[Opening DATA PROVIDED section]

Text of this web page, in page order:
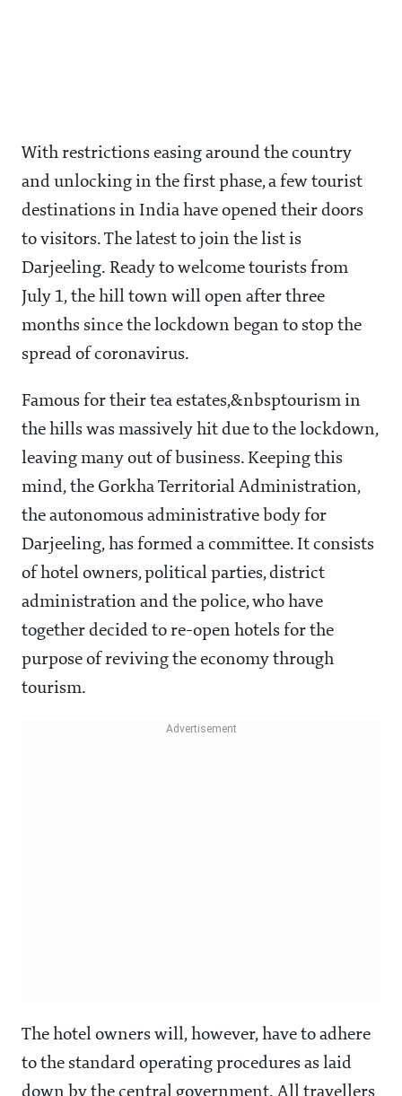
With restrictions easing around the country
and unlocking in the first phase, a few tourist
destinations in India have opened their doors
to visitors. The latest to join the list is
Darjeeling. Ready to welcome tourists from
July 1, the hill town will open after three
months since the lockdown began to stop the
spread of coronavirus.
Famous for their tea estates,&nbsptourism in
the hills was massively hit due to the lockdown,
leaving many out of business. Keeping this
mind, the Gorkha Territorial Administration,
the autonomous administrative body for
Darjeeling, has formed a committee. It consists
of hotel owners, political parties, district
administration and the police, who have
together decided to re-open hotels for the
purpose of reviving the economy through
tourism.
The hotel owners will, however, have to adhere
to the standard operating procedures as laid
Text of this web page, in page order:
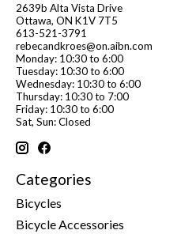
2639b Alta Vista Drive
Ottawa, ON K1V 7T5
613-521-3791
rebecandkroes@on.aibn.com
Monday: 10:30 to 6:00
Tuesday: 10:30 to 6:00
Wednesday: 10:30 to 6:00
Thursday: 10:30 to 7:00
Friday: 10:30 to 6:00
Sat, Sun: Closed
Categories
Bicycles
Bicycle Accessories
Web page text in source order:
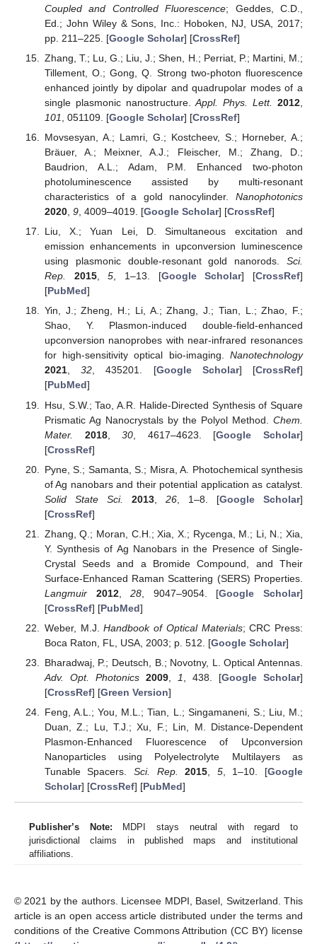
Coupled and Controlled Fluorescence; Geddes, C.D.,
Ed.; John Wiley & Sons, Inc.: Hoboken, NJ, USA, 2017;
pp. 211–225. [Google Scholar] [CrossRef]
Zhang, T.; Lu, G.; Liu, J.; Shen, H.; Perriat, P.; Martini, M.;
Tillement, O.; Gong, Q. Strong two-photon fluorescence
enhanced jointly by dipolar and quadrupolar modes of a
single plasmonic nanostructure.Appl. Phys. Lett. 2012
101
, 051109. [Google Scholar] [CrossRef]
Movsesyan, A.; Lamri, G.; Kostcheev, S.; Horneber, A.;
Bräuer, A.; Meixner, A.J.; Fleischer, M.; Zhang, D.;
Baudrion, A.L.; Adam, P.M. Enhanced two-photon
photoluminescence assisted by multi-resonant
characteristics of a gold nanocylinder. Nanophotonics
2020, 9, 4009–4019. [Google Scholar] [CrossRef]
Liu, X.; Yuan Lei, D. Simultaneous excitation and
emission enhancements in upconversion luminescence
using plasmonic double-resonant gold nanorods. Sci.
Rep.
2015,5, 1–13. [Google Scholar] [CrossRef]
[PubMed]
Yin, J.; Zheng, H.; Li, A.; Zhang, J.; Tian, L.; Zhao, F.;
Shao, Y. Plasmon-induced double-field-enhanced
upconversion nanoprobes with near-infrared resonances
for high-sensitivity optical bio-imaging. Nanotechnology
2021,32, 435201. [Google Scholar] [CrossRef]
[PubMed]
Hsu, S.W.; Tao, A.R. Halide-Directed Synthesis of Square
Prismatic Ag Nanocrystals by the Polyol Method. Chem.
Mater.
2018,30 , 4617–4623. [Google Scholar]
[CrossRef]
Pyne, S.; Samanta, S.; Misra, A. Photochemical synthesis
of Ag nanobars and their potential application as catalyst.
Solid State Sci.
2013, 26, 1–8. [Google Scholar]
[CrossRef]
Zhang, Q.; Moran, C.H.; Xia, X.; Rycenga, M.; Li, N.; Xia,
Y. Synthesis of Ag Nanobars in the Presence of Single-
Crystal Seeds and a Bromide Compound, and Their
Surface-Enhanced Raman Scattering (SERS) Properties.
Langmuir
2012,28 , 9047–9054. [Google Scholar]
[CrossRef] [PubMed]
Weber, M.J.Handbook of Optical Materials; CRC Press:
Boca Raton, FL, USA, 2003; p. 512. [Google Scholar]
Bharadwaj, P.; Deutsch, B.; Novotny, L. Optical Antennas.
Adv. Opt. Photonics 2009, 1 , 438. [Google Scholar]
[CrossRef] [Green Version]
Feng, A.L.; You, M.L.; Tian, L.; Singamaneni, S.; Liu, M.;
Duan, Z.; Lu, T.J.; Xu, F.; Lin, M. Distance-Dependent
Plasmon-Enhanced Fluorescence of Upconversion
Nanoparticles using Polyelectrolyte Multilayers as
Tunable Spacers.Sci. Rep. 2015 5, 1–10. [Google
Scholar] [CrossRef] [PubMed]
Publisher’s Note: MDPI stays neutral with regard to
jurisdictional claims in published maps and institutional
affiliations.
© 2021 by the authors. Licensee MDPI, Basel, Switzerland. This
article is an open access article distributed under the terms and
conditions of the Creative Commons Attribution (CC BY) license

[Closing DATA PROVIDED section]
[Opening DATA PROVIDED section]

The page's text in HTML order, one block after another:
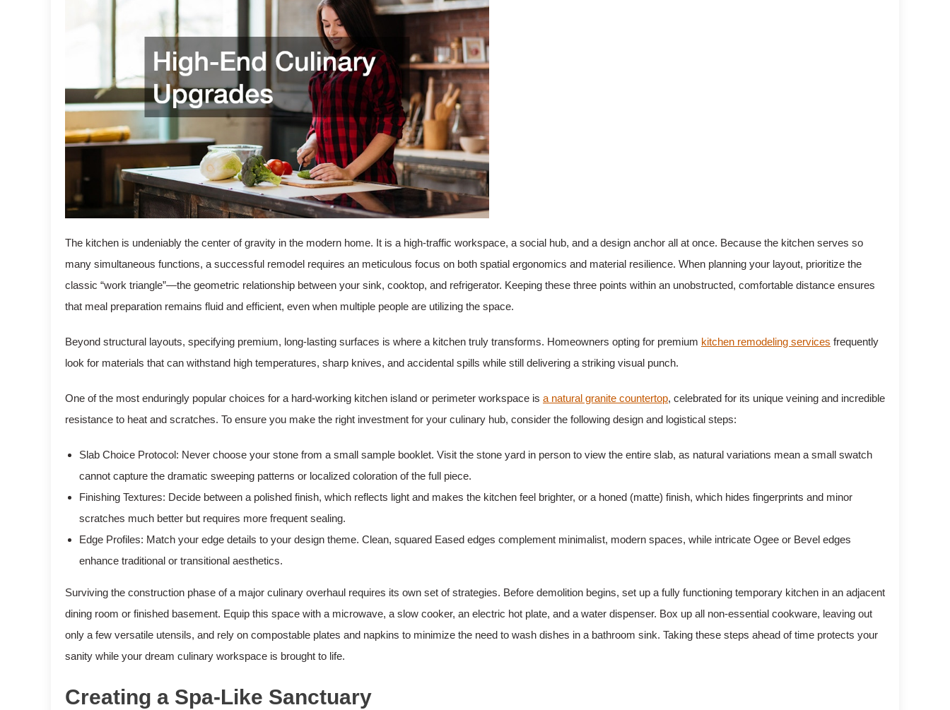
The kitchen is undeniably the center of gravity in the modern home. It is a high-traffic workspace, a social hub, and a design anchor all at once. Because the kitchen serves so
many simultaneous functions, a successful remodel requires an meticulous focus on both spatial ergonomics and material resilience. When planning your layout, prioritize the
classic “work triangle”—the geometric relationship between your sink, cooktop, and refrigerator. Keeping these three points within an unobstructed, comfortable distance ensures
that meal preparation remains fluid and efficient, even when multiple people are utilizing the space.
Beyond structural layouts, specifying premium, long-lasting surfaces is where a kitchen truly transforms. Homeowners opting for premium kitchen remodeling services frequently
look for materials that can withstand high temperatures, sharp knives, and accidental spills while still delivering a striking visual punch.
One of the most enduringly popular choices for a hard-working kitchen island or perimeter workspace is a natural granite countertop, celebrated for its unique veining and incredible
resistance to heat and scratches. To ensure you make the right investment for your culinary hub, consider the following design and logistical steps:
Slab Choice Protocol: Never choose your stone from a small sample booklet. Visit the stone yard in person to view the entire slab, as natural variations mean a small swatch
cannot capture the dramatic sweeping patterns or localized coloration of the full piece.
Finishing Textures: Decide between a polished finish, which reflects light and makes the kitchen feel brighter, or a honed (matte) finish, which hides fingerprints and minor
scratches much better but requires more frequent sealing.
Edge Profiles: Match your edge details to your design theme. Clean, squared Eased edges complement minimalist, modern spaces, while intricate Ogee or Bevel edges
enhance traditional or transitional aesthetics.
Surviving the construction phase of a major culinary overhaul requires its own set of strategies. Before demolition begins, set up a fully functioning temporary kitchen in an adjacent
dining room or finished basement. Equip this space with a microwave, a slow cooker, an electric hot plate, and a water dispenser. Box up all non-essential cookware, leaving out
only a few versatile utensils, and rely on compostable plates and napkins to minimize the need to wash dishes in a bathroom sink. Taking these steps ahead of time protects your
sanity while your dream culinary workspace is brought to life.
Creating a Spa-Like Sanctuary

[Closing DATA PROVIDED section]

**ASSIGNMENT:**
Starting at the line that has "Beyond structural layouts, specifying" and ending at the line that has "Creating a Spa-Like Sanctuary", please write out the lines above exactly, leaving out all others.

**ANSWER SECTION:**
Beyond structural layouts, specifying premium, long-lasting surfaces is where a kitchen truly transforms. Homeowners opting for premium kitchen remodeling services frequently
look for materials that can withstand high temperatures, sharp knives, and accidental spills while still delivering a striking visual punch.
One of the most enduringly popular choices for a hard-working kitchen island or perimeter workspace is a natural granite countertop, celebrated for its unique veining and incredible
resistance to heat and scratches. To ensure you make the right investment for your culinary hub, consider the following design and logistical steps:
Slab Choice Protocol: Never choose your stone from a small sample booklet. Visit the stone yard in person to view the entire slab, as natural variations mean a small swatch
cannot capture the dramatic sweeping patterns or localized coloration of the full piece.
Finishing Textures: Decide between a polished finish, which reflects light and makes the kitchen feel brighter, or a honed (matte) finish, which hides fingerprints and minor
scratches much better but requires more frequent sealing.
Edge Profiles: Match your edge details to your design theme. Clean, squared Eased edges complement minimalist, modern spaces, while intricate Ogee or Bevel edges
enhance traditional or transitional aesthetics.
Surviving the construction phase of a major culinary overhaul requires its own set of strategies. Before demolition begins, set up a fully functioning temporary kitchen in an adjacent
dining room or finished basement. Equip this space with a microwave, a slow cooker, an electric hot plate, and a water dispenser. Box up all non-essential cookware, leaving out
only a few versatile utensils, and rely on compostable plates and napkins to minimize the need to wash dishes in a bathroom sink. Taking these steps ahead of time protects your
sanity while your dream culinary workspace is brought to life.
Creating a Spa-Like Sanctuary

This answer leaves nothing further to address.